Requirement =>
Leave out the pictures and copy each record below exactly.

The data =>
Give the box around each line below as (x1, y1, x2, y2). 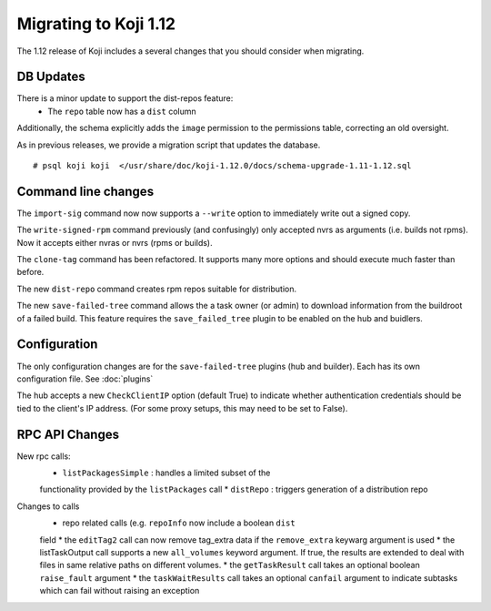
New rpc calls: (16, 451, 72, 462)
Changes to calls (16, 501, 80, 512)
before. (16, 267, 45, 278)
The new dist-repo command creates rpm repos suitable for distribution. (16, 283, 297, 294)
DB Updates (16, 69, 85, 85)
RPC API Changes (16, 426, 120, 442)
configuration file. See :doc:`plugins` (16, 373, 154, 384)
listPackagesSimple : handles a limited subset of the (62, 467, 271, 478)
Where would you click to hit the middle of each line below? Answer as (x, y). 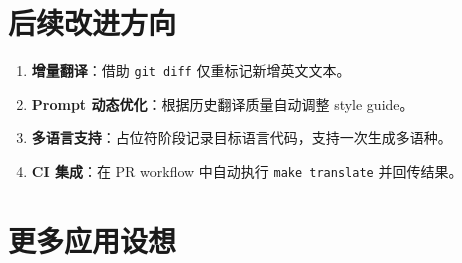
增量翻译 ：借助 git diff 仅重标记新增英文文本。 (191, 70)
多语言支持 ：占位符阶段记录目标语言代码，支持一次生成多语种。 (241, 137)
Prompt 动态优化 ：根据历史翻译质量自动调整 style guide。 (222, 103)
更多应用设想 (92, 239)
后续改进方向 (92, 22)
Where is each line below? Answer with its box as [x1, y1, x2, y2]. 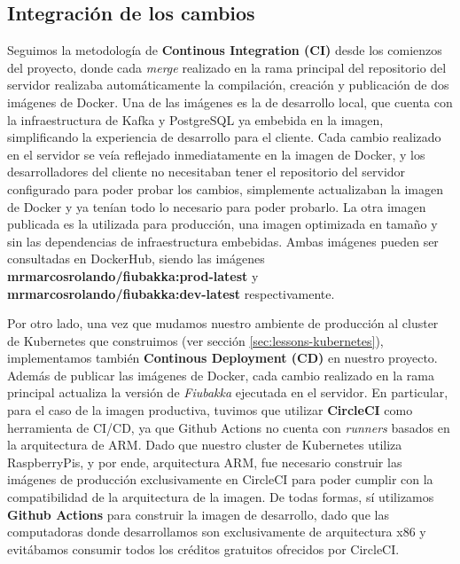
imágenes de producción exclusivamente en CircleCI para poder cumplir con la [7, 470, 433, 489]
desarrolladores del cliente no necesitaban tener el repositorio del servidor [7, 162, 406, 181]
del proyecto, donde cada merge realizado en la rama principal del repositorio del [7, 58, 447, 76]
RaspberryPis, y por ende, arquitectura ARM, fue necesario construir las [7, 452, 402, 471]
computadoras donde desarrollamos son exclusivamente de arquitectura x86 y [7, 522, 426, 541]
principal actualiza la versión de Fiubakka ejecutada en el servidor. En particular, [7, 383, 448, 402]
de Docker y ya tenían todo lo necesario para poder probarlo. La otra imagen [7, 197, 426, 215]
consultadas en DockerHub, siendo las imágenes [7, 249, 265, 268]
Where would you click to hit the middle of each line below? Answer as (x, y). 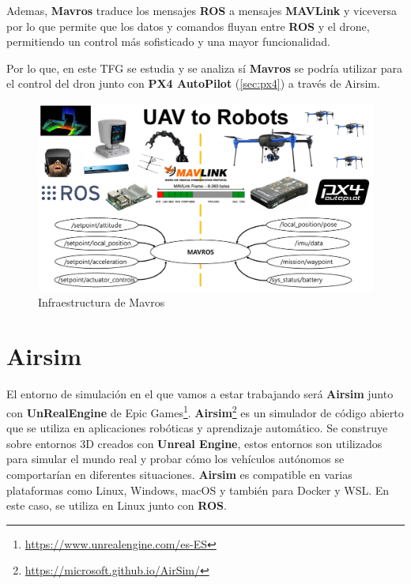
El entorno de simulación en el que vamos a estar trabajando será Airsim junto (200, 394)
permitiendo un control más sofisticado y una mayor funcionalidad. (168, 41)
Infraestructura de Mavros (102, 301)
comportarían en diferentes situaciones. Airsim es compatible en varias (179, 474)
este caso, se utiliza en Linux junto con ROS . (117, 505)
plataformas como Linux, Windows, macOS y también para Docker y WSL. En (198, 490)
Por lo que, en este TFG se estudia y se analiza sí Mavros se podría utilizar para (204, 68)
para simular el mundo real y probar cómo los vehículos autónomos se (175, 459)
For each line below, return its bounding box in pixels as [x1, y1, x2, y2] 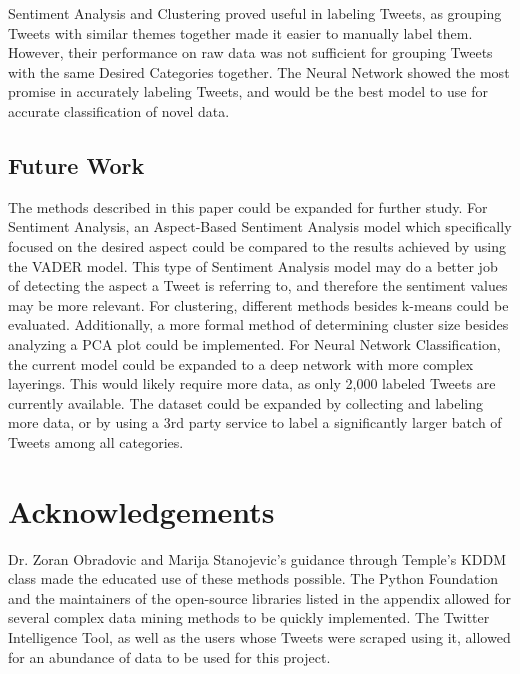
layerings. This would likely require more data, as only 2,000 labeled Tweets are [8, 373, 496, 394]
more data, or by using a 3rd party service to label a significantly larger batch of [8, 412, 502, 433]
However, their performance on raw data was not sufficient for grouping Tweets [8, 42, 493, 63]
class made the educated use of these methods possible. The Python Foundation [8, 568, 499, 589]
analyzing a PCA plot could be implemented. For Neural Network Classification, [8, 333, 501, 354]
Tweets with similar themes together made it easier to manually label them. [8, 22, 473, 43]
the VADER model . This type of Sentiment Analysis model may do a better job [8, 255, 498, 276]
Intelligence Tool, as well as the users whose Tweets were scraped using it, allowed [8, 626, 511, 647]
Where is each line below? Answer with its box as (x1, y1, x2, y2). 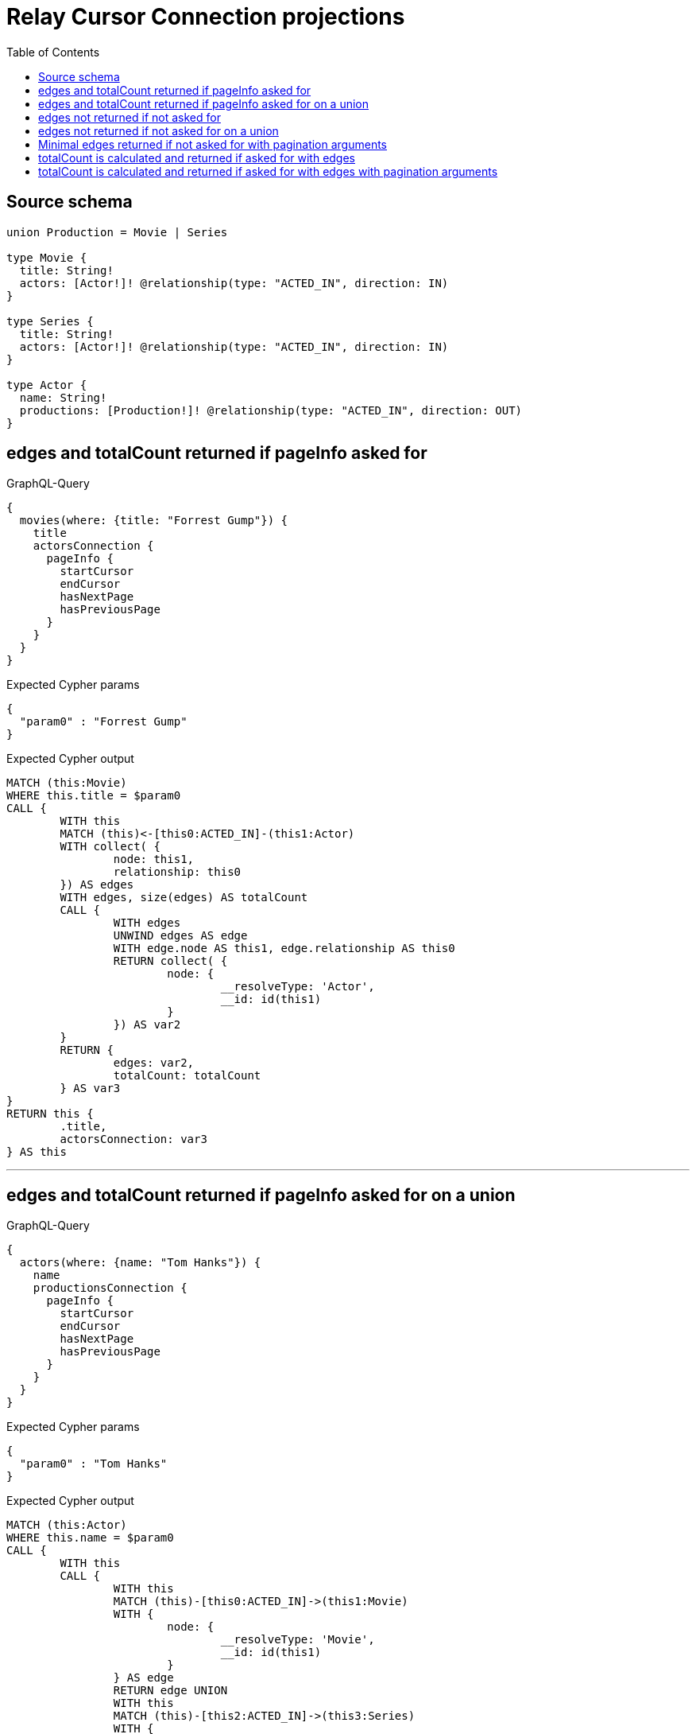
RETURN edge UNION (113, 1684, 228, 1697)
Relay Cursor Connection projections (6, 3, 405, 30)
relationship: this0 (113, 865, 242, 879)
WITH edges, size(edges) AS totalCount (60, 891, 308, 904)
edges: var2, (113, 1056, 195, 1070)
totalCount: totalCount (113, 1069, 261, 1083)
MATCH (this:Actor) (6, 1518, 127, 1532)
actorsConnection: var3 (60, 1133, 207, 1146)
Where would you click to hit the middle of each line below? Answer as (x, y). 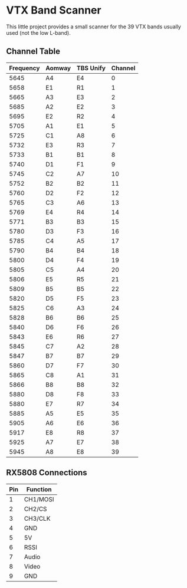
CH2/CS (35, 509)
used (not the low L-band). (38, 32)
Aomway (58, 68)
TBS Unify (91, 68)
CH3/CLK (37, 518)
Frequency (24, 68)
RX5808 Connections (47, 473)
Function (39, 489)
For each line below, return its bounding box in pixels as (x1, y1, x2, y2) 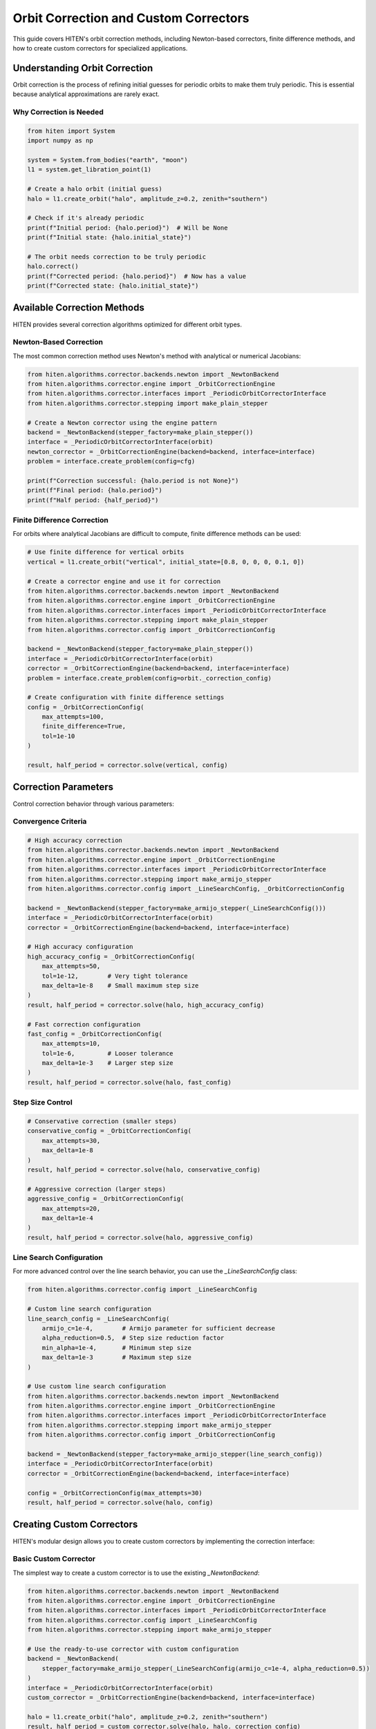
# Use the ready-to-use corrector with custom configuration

Solution =>
Give the box around each line below as (x1, y1, x2, y2). 
New rpc calls: (16, 451, 72, 462)
Changes to calls (16, 501, 80, 512)
before. (16, 267, 45, 278)
The new dist-repo command creates rpm repos suitable for distribution. (16, 283, 297, 294)
DB Updates (16, 69, 85, 85)
RPC API Changes (16, 426, 120, 442)
configuration file. See :doc:`plugins` (16, 373, 154, 384)
listPackagesSimple : handles a limited subset of the (62, 467, 271, 478)
Where would you click to hit the middle of each line below? Answer as (x, y). 
增量翻译 ：借助 git diff 仅重标记新增英文文本。 (191, 70)
多语言支持 ：占位符阶段记录目标语言代码，支持一次生成多语种。 (241, 137)
Prompt 动态优化 ：根据历史翻译质量自动调整 style guide。 (222, 103)
更多应用设想 (92, 239)
后续改进方向 (92, 22)
Where is each line below? Answer with its box as [x1, y1, x2, y2]. 
imágenes de producción exclusivamente en CircleCI para poder cumplir con la [7, 470, 433, 489]
desarrolladores del cliente no necesitaban tener el repositorio del servidor [7, 162, 406, 181]
del proyecto, donde cada merge realizado en la rama principal del repositorio del [7, 58, 447, 76]
RaspberryPis, y por ende, arquitectura ARM, fue necesario construir las [7, 452, 402, 471]
computadoras donde desarrollamos son exclusivamente de arquitectura x86 y [7, 522, 426, 541]
principal actualiza la versión de Fiubakka ejecutada en el servidor. En particular, [7, 383, 448, 402]
de Docker y ya tenían todo lo necesario para poder probarlo. La otra imagen [7, 197, 426, 215]
consultadas en DockerHub, siendo las imágenes [7, 249, 265, 268]
Where would you click to hit the middle of each line below? Answer as (x, y). 
El entorno de simulación en el que vamos a estar trabajando será Airsim junto (200, 394)
permitiendo un control más sofisticado y una mayor funcionalidad. (168, 41)
Infraestructura de Mavros (102, 301)
comportarían en diferentes situaciones. Airsim es compatible en varias (179, 474)
este caso, se utiliza en Linux junto con ROS . (117, 505)
plataformas como Linux, Windows, macOS y también para Docker y WSL. En (198, 490)
Por lo que, en este TFG se estudia y se analiza sí Mavros se podría utilizar para (204, 68)
para simular el mundo real y probar cómo los vehículos autónomos se (175, 459)
For each line below, return its bounding box in pixels as [x1, y1, x2, y2] 
layerings. This would likely require more data, as only 2,000 labeled Tweets are [8, 373, 496, 394]
more data, or by using a 3rd party service to label a significantly larger batch of [8, 412, 502, 433]
However, their performance on raw data was not sufficient for grouping Tweets [8, 42, 493, 63]
class made the educated use of these methods possible. The Python Foundation [8, 568, 499, 589]
analyzing a PCA plot could be implemented. For Neural Network Classification, [8, 333, 501, 354]
Tweets with similar themes together made it easier to manually label them. [8, 22, 473, 43]
the VADER model . This type of Sentiment Analysis model may do a better job [8, 255, 498, 276]
Intelligence Tool, as well as the users whose Tweets were scraped using it, allowed [8, 626, 511, 647]
Where is each line below? Answer with its box as (x1, y1, x2, y2). 
RETURN edge UNION (113, 1684, 228, 1697)
Relay Cursor Connection projections (6, 3, 405, 30)
relationship: this0 (113, 865, 242, 879)
WITH edges, size(edges) AS totalCount (60, 891, 308, 904)
edges: var2, (113, 1056, 195, 1070)
totalCount: totalCount (113, 1069, 261, 1083)
MATCH (this:Actor) (6, 1518, 127, 1532)
actorsConnection: var3 (60, 1133, 207, 1146)
Where would you click to hit the middle of each line below? Answer as (x, y). 
CH2/CS (35, 509)
used (not the low L-band). (38, 32)
Aomway (58, 68)
TBS Unify (91, 68)
CH3/CLK (37, 518)
Frequency (24, 68)
RX5808 Connections (47, 473)
Function (39, 489)
For each line below, return its bounding box in pixels as (x1, y1, x2, y2) 
# Use the ready-to-use corrector with custom configuration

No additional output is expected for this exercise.